Alternating series remainder theorem

[hgaon001]

Use the theorem to approximate the sum from n=1 to infinity of ((-1)^n)/(n^2) with an error <_ .0001

i know that a_n+1 has to be less than a_n but what do i do after i prove that?

 

[galactus]

$\displaystyle \sum_{n=1}^{\infty}\frac{(-1)^{n}}{n^{2}}$

In the event you're interested, the series consists of the negative of the sum of the squares of the reciprocals of the ODDS, and the sum of the squares of the reciprocals of the EVENS.
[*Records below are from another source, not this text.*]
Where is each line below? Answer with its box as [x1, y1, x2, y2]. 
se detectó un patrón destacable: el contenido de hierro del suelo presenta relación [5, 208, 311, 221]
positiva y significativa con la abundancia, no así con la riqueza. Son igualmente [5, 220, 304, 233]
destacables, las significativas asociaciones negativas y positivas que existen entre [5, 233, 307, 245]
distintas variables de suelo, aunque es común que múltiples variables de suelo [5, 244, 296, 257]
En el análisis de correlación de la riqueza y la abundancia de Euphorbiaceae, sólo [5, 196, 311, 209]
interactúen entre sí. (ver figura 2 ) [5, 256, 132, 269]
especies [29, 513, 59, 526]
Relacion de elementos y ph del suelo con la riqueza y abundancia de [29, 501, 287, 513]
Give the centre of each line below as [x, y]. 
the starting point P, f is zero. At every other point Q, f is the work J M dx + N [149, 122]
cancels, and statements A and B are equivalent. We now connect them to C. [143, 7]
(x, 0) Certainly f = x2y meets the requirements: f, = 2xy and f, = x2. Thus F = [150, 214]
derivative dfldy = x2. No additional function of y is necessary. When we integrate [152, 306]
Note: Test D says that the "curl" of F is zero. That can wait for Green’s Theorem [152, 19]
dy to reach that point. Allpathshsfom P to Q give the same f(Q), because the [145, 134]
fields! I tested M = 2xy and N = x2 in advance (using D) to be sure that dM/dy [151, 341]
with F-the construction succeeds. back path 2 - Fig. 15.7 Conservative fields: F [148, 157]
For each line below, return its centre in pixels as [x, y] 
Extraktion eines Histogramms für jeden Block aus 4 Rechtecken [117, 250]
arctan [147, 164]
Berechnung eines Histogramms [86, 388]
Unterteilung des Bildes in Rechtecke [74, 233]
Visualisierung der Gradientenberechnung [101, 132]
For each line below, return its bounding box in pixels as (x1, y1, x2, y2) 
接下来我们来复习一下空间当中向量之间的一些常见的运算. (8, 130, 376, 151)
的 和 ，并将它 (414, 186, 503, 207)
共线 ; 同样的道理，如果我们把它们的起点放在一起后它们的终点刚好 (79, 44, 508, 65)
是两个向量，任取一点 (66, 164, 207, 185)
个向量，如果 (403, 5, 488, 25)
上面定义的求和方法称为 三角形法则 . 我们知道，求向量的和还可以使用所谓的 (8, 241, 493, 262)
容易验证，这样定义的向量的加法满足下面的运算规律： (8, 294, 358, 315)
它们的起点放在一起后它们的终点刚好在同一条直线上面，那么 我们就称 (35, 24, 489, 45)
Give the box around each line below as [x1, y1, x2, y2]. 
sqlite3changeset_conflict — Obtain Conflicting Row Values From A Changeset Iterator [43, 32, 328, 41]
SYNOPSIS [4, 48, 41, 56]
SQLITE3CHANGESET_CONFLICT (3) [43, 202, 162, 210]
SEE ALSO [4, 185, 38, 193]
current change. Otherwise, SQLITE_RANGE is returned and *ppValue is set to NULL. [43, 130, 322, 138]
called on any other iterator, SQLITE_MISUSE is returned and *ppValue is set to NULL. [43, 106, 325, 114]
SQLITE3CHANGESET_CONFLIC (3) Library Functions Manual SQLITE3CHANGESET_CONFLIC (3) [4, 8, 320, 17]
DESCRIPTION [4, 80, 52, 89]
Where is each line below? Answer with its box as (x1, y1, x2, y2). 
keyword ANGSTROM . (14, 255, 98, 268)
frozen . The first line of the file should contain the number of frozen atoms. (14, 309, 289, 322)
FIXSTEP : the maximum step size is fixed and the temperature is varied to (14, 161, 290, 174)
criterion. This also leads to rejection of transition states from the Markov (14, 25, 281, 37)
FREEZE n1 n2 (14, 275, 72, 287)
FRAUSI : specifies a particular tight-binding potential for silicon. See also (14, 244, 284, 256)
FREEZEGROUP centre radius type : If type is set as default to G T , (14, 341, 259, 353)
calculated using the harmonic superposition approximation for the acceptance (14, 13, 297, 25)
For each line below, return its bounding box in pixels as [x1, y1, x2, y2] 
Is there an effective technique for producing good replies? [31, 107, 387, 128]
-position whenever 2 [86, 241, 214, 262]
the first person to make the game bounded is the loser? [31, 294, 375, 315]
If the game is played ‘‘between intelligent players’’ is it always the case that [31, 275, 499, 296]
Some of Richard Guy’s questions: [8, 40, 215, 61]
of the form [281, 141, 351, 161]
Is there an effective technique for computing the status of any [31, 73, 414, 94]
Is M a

$\displaystyle -1+\frac{1}{4}-\frac{1}{9}+\frac{1}{16}-\frac{1}{25}+...................$

$\displaystyle \left(\frac{1}{4}+\frac{1}{16}+\frac{1}{36}+......\right)-\left(1+\frac{1}{9}+\frac{1}{25}+............\right)$

$\displaystyle \sum_{n=1}^{\infty}\frac{-1}{(2n-1)^{2}}=\frac{-{\pi}^{2}}{8}$

$\displaystyle \sum_{n=1}^{\infty}\frac{1}{(2n)^{2}}=\frac{{\pi}^{2}}{24}$

$\displaystyle \frac{{\pi}^{2}}{24}-\frac{{\pi}^{2}}{8}=\frac{-{\pi}^{2}}{12}$

 

[Deleted member 4993]

Use the theorem to approximate the sum from n=1 to infinity of ((-1)^n)/(n^2) with an error <_ .0001

i know that a_n+1 has to be less than a_n but what do i do after i prove that?

Please tell us - what does

Alternating series remainder theorem

state.

Then show us how you tried to apply that to the series.